がん治療専門医による、あくまでも個人的な「つぶやき」ブログ

近藤誠氏の嘘を明かす① -グラフの偽装-

ひとたび現場から離れて世間を見渡してみると、インチキが蔓延しているのに驚くばかりです。そのような複雑さの中で、がん患者さんは適切な意思決定が果たしてできるのだろうか、本当に心配になります。

そんな中、詐欺めいたエセ医学を見極めるリテラシーの必要性を説いて欲しいという強い要望があり、今回また新たな本を書き上げました。

大場先生、がん治療の本当の話を教えてください

手術、抗がん剤、放射線治療、免疫療法、緩和ケア、先進医療、がん検診ほか多くのテーマを字数が許す限り、専門的事項をできるだけわかりやすく記したしたつもりです。

少なくともがん医療については、もはや「お医者さんにすべてお任せ」では立ち行かなくなっている現状で、患者さん一人ひとりが、賢く主治医を選び、賢く情報を選択し、賢い患者になることが求められています。一人でも多くの患者さんが、最善の医療を納得し安心して受けられるよう、明るくがんと共存できる生活・人生になるよう、本書が少しでもそれらに貢献できることを心より願っています。

大場先生、がん治療の本当の話を教えてください

 

さて、話は変わりますが、少し前まで『サンデー毎日』(毎日新聞出版) 誌上で、元慶應義塾大学病院放射線科医師 近藤誠氏を大々的に取り上げる企画が続いていました。直近では、森省歩氏という慶應義塾大学同門のジャーナリストとの対談が、「近藤誠 vs. がん患者代表」という構図で4週にわたって記事が掲載されていたようです。
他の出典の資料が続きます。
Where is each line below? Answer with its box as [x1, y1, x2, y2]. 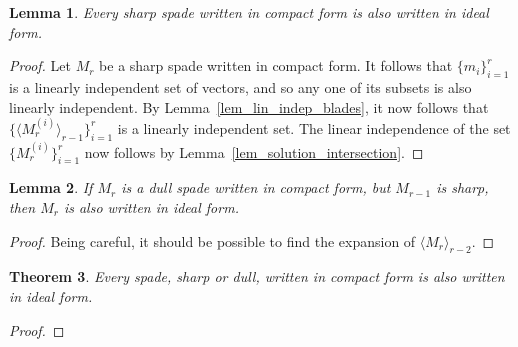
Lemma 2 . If [9, 177, 93, 198]
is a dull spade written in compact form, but [121, 177, 391, 198]
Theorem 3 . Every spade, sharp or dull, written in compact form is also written [9, 266, 505, 287]
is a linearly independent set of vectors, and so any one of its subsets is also [9, 76, 472, 97]
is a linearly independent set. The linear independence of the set [117, 117, 511, 138]
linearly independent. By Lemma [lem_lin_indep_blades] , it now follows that [9, 96, 489, 117]
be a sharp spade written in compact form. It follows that [99, 55, 453, 76]
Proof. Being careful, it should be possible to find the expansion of [9, 230, 416, 251]
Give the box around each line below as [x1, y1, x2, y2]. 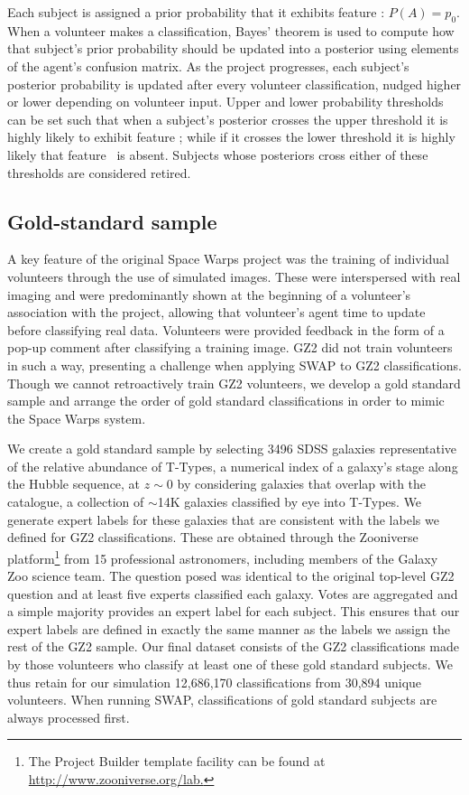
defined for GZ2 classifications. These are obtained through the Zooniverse [7, 528, 418, 547]
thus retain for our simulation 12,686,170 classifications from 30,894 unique [7, 672, 422, 691]
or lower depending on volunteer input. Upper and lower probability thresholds [7, 92, 444, 111]
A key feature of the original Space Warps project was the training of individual [7, 249, 450, 268]
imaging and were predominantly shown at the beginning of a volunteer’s [7, 285, 411, 304]
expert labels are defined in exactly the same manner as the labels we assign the [7, 619, 450, 638]
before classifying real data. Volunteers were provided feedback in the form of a [7, 320, 445, 339]
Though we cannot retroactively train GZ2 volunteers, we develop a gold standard [7, 373, 461, 392]
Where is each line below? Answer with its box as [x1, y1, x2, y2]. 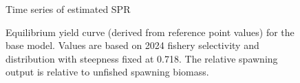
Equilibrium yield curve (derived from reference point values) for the [6, 24, 294, 39]
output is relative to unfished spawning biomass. [6, 65, 209, 79]
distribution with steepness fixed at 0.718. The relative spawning [6, 51, 278, 65]
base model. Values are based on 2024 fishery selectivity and [6, 38, 259, 52]
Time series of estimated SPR [6, 2, 131, 16]
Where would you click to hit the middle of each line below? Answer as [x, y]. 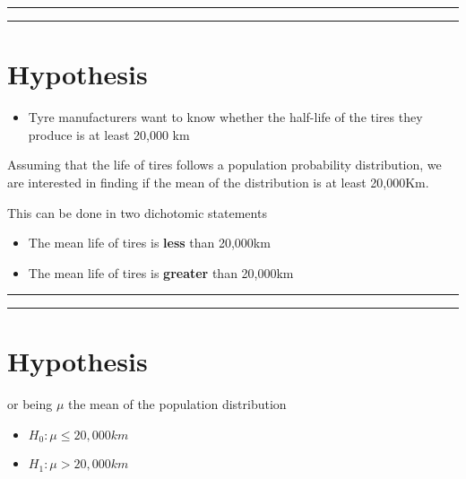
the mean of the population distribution [177, 404]
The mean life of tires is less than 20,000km [149, 243]
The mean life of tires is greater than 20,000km [161, 272]
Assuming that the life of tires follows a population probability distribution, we [224, 165]
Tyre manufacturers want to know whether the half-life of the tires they [225, 117]
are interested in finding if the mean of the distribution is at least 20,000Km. [218, 182]
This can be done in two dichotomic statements [137, 212]
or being [30, 404]

その前には、東京女子医大の林和彦医師との対談企画が組まれ、すぐに本として毎日新聞出版から出版されています。このときの対談進行役ならびに構成を手掛けたのもその森氏でした。さかのぼると、女優 川島なお美さんを取り上げたトンデモ記事 (文藝春秋 2015年11月号) に深く関わっていたのも彼であり、それ以降の近藤氏記事や著作は、すべて森氏との二人三脚で奏でられています。要するに、森氏は熱烈な近藤誠氏サポーターであり、かつビジネスのパートナーだということです。わかりやすく言い換えると、すべては近藤言説を引き立てる 'プロレス' 記事だといえるでしょう。故 川島なお美さんに及んだ許し難い様々な問題については、今回の最新刊でもまとめてありますので、よかったらご参照ください。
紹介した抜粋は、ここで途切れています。